Irrefutable evidence

On February 22, 2010, in the course of the hearing, the trial court came across irrefutable evidence provided by defence witness No.8, T.R. Raghuraman. He said that on January 7, 1982, Warren Woomer, the works manager at UCIL, Bhopal, had taken the decision to shut off the refrigeration system. According to him, this was evident from the Technical Instruction Note (Document No.37 dated January 12, 1982, exhibit no.46), which the prosecution had submitted as evidence before the court.

He also revealed that the UCC’s inspection team that prepared the Operational Safety Survey Report in May 1982 had not opposed that decision. Neither accused No.5, J. Mukund, who succeeded Warren Woomer as works manager, nor any of the other accused officials of UCIL did anything to reverse the shocking decision, which left huge quantities of MIC in the storage tanks not at 0sup Celsius as stipulated but at ambient temperature, which always ranged between 15o Celsius and 40o Celsius.

In the light of this overwhelming evidence, which was not before the Supreme Court, these organisations argued that it could not be said that the accused officials of UCIL did not have prior knowledge about the disastrous consequence of their acts of commission and omission. For example, UCC’s brochure titled “Methyl Isocyanate” (New York, July 1976), which the prosecution produced as evidence before the trial court, clearly stipulated that MIC should be stored by “maintaining a tank’s temperature below 15oC (about 60oF) and preferably at about OoC (32oF)” (page 7).

The brochure also stipulated that: “Although drums are typically stored at ambient temperature, bulk systems must be maintained at low temperature. With bulk systems, contamination is more likely than with tightly sealed drums. The potential loss is much greater too. The low temperature in a bulk system will not eliminate the possibility of a violent reaction, if contamination occurs. It will, however, increase the time available for detection of the reaction and safe disposal of the material before the reaction rate reaches a dangerous speed” (page 9).

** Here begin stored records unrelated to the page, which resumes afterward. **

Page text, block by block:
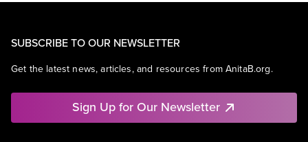
SUBSCRIBE TO OUR NEWSLETTER
Get the latest news, articles, and resources from AnitaB.org.
Sign Up for Our Newsletter
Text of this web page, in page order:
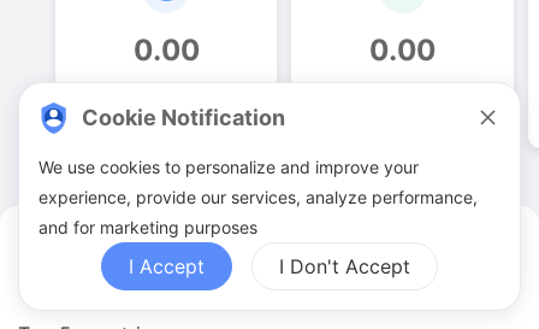
Hurela YouTuber Analytics
0.00 0.00
Cookie Notification
We use cookies to personalize and improve your
experience, provide our services, analyze performance,
and for marketing purposes
I Accept I Don't Accept
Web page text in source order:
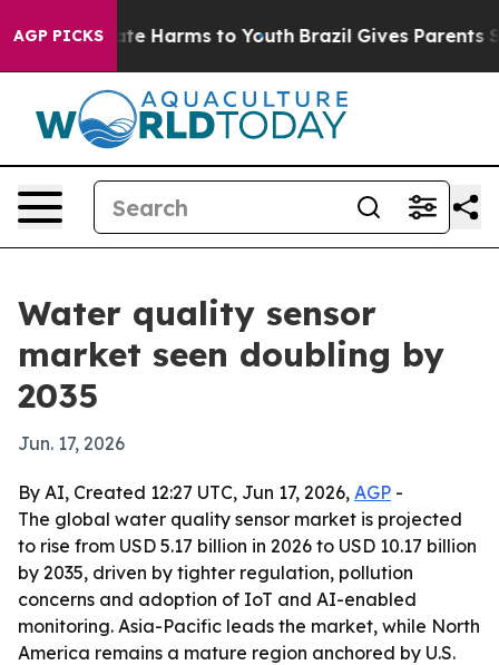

The brochure had further warned that “stringent precautions must be observed to eliminate any possibility of human contact with methyl isocyanate” (page 26).

UCIL’s “Operating Manual Part-I – Methyl Isocyanate Unit” (October 1978), which the prosecution produced as evidence before the trial court, warned as follows: “…[i]t must be foremost in everybody’s mind that there is a probability of injury or accident round the corner. But these can be avoided if all are safety conscious and follow safety procedures strictly. Safety is our prime need. All chemicals like MIC, phosgene, HCl, CO, chlorine, MMA, chloroform and caustic soda, etc., however hazardous they are, can be handled safely by knowing the correct procedure. There is a correct way of handling them and there is ‘No Short Cut’. Any carelessness in operation will endanger you, your colleagues and everybody around you” (page 122).

Contrary to the stringent requirements of keeping the MIC storage tank definitely below 5oC, it is an admitted fact that nearly 90 tonnes of MIC had been stored, with the full knowledge of the accused UCIL officials, under ambient temperature (that is, above 15oC and up to 40oC) from June 1984 or even earlier. Therefore, it is amply evident that all the accused officials of UCC and UCIL were fully aware of the disastrous consequences of the decision to shut off the refrigeration system in complete violation of stipulated safety norms, despite knowing fully well that those safety norms had to be observed “ stringently ”.

In their application, both the BGPSSS and the BGPMUS said that they were aware that amending the charges against the accused to 304 Part-II and other relevant sections of the IPC on the basis of overwhelming evidence against them would entail further trial. However, they said that it was a necessary process in the interest of justice because justice should not only be done but also be seen to be done. Rather than consider this application on merit, the CJM dismissed it, saying he was bound by the Supreme Court’s 1996 judgment.